Calefactores ahorradores

El invierno está a la vuelta de la esquina y los calentadores ahorradores de han convertido en un elemento esencial para que esa temporada sea más llevadera. Asimismo, en los países donde existen temperaturas muy bajas, se ha vuelto una necesidad el calentar las habitaciones, o bien, en los países en donde se acostumbran temperaturas muy altas, se utilizan los sistemas de aire acondicionado.

Las situaciones antes mencionadas, provocan un aumento en el consumo de energía y en consecuencia el alza en la tarifa con la Comisión Federal de Electricidad (CFE). Pero ese no es el tema más grave, en los últimos años se ha duplicado la cantidad de energía que se consume en todo el mundo, lo que conlleva a graves problemas de contaminación sobre todo por la centrales térmicas.

La contaminación lumínica es el brillo o resplandor del cielo nocturno, producido por la difusión de la luz artificial. Como consecuencia, la oscuridad de la noche disminuye y desaparece progresivamente el brillo de las estrellas y otros cuerpos celestes. Esta se presenta cuando hay un uso excesivo de la luz artificial. De esta manera, ciudades como Las Vegas, con sus grandes anuncios de neón, son un caso ilustrativo de esta problemática.

Entonces, para calentar un área determinada, los calefactores de bajo consumo pueden hacer el trabajo con un menor consumo de energía. Por lo general, funcionan como calentadores de espacio y se pueden mover de un sitio a otro de la casa donde se necesiten.

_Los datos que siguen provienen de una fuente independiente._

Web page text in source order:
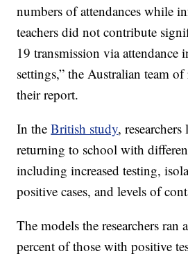
numbers of attendances while
teachers did not contribute
19 transmission via attendance
settings,” the Australian team of
their report.
In theBritish study,
returning to school with
including increased testing,
positive cases, and levels of
The models the researchers ran
percent of those with positive

Esto es diferente cuando se les compara con un sistema de calefacción central, que calienta y mantiene la misma temperatura en todas las áreas de la casa y con un consumo mucho menor que con un calefactor convencional.

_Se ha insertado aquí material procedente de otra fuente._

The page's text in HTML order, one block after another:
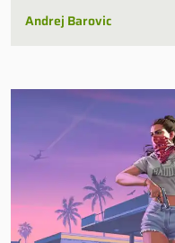
Andrej Barovic

Asimismo, las tecnologías generan residuos electrónicos, como silicio, germanio, etc.. Estos materiales pueden llegar a ser muy contaminantes. Pese a que el término reciclaje está muy extendido en la vida cotidiana, en los residuos electrónicos es mucho más complicado. Se ha de diseñar una red de reciclaje de este tipo de residuos, ya que acogería a los residuos de ordenadores, teléfonos y demás electrodomésticos que utilizamos cada día.

Como lo comenté al principio de la publicación, la calefacción o su antagónico, es un tema de necesidad para soportar las temperaturas extremas. Si bien es cierto que están siendo generadas por el uso indiscriminado y explotación de los recursos, una solución muy afectiva para contrarrestar o disminuir esta situación, sin duda, es optar por utilizar calefactores ahorradores.